Release 4.7.2 Configuration Classifications

Configuration classifications allow you to customize applications when you create a cluster. These often correspond to a configuration XML file for the application, such as hive-site.xml. For more information, see Configuring Applications.

emr-4.7.2 Classifications

Classifications Description

capacity-scheduler

Change values in Hadoop's capacity-scheduler.xml file.

core-site

Change values in Hadoop's core-site.xml file.

emrfs-site

Change EMRFS settings.

hadoop-env

Change values in the Hadoop environment for all Hadoop components.

hadoop-log4j

Change values in Hadoop's log4j.properties file.

hadoop-ssl-server

Change hadoop ssl server configuration

hadoop-ssl-client

Change hadoop ssl client configuration

hbase-env

Change values in HBase's environment.

hbase-log4j

Change values in HBase's hbase-log4j.properties file.

hbase-metrics

Change values in HBase's hadoop-metrics2-hbaase.properties file.

hbase-policy

Change values in HBase's hbase-policy.xml file.

hbase-site

Change values in HBase's hbase-site.xml file.

hdfs-encryption-zones

Configure HDFS encryption zones.

hdfs-site

Change values in HDFS's hdfs-site.xml.

hcatalog-env

Change values in HCatalog's environment.

hcatalog-server-jndi

Change values in HCatalog's jndi.properties.

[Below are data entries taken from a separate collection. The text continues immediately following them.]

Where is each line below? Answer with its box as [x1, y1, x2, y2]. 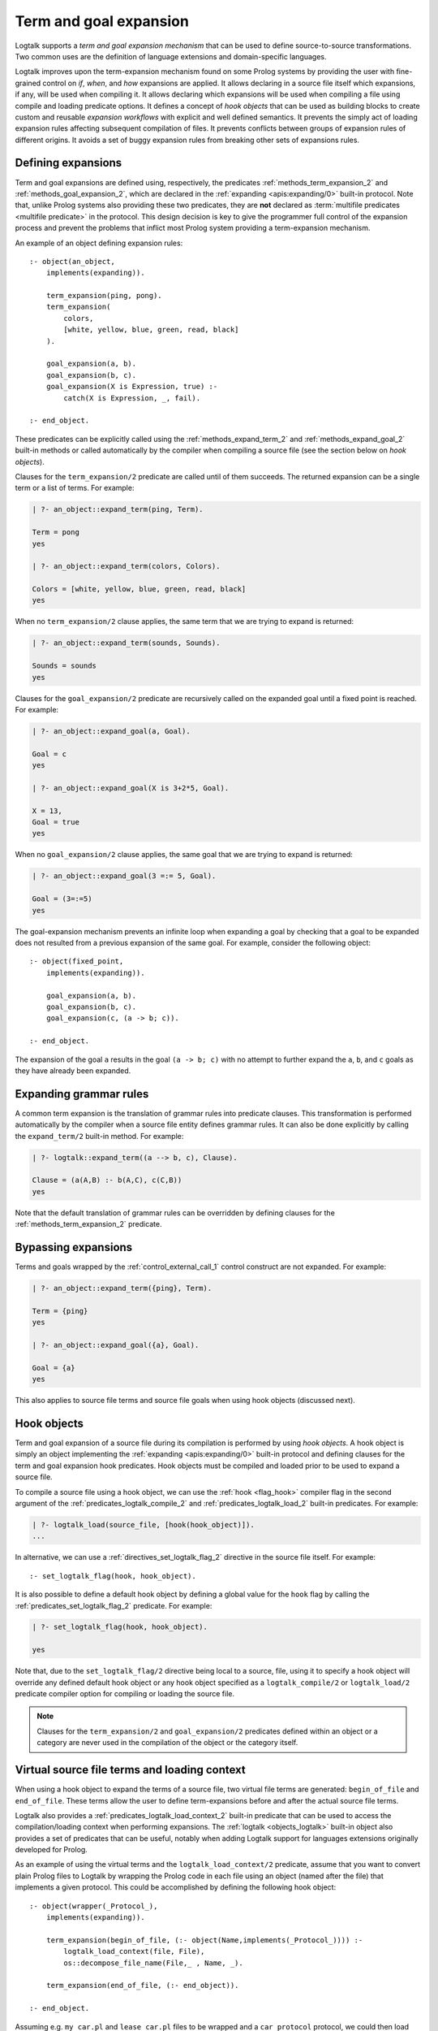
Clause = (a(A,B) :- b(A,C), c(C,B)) [32, 1176, 182, 1185]
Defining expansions [15, 156, 122, 170]
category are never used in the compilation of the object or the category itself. [36, 1738, 298, 1747]
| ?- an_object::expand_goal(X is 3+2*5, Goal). [32, 783, 230, 792]
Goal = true [32, 817, 80, 827]
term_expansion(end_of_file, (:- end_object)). [45, 1981, 239, 1990]
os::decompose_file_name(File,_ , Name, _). [63, 1958, 243, 1968]
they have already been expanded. [15, 1065, 131, 1076]

hcatalog-server-proto-hive-site

Change values in HCatalog's proto-hive-site.xml.

hcatalog-webhcat-env

Change values in HCatalog WebHCat's environment.

hcatalog-webhcat-log4j

Change values in HCatalog WebHCat's log4j.properties.

hcatalog-webhcat-site

Change values in HCatalog WebHCat's webhcat-site.xml file.

hive-env

Change values in the Hive environment.

hive-exec-log4j

Change values in Hive's hive-exec-log4j.properties file.

hive-log4j

Change values in Hive's hive-log4j.properties file.

hive-site

Change values in Hive's hive-site.xml file

hue-ini

Change values in Hue's ini file

httpfs-env

Change values in the HTTPFS environment.

httpfs-site

Change values in Hadoop's httpfs-site.xml file.

hadoop-kms-acls

Change values in Hadoop's kms-acls.xml file.

hadoop-kms-env

Change values in the Hadoop KMS environment.

hadoop-kms-log4j

Change values in Hadoop's kms-log4j.properties file.

hadoop-kms-site

Change values in Hadoop's kms-site.xml file.

mapred-env

Change values in the MapReduce application's environment.

mapred-site

Change values in the MapReduce application's mapred-site.xml file.

oozie-env

Change values in Oozie's environment.

oozie-log4j

Change values in Oozie's oozie-log4j.properties file.

oozie-site

Change values in Oozie's oozie-site.xml file.

phoenix-hbase-metrics

Change values in Phoenix's hadoop-metrics2-hbase.properties file.

phoenix-hbase-site

Change values in Phoenix's hbase-site.xml file.

phoenix-log4j

Change values in Phoenix's log4j.properties file.

phoenix-metrics

Change values in Phoenix's hadoop-metrics2-phoenix.properties file.

pig-properties

Change values in Pig's pig.properties file.

pig-log4j

Change values in Pig's log4j.properties file.

presto-log

Change values in Presto's log.properties file.

presto-config

Change values in Presto's config.properties file.

presto-connector-hive

Change values in Presto's hive.properties file.

spark

Amazon EMR-curated settings for Apache Spark.

spark-defaults

Change values in Spark's spark-defaults.conf file.

spark-env

Change values in the Spark environment.

spark-log4j

Change values in Spark's log4j.properties file.

spark-metrics

Change values in Spark's metrics.properties file.

sqoop-env

Change values in Sqoop's environment.

sqoop-oraoop-site

Change values in Sqoop OraOop's oraoop-site.xml file.

sqoop-site

Change values in Sqoop's sqoop-site.xml file.

tez-site

Change values in Tez's tez-site.xml file.

yarn-env

Change values in the YARN environment.

yarn-site

Change values in YARN's yarn-site.xml file.

zeppelin-env

Change values in the Zeppelin environment.

zookeeper-config

Change values in ZooKeeper's zoo.cfg file.

zookeeper-log4j

Change values in ZooKeeper's log4j.properties file.

Amazon EMR Release 4.7.1

Release 4.7.1 Application Versions

The following applications are supported in this release: Ganglia, Hadoop, HBase, HCatalog, Hive, Hue, Mahout, Oozie-Sandbox, Phoenix, Pig, Presto-Sandbox, Spark, Sqoop-Sandbox, Tez, Zeppelin-Sandbox, and ZooKeeper-Sandbox.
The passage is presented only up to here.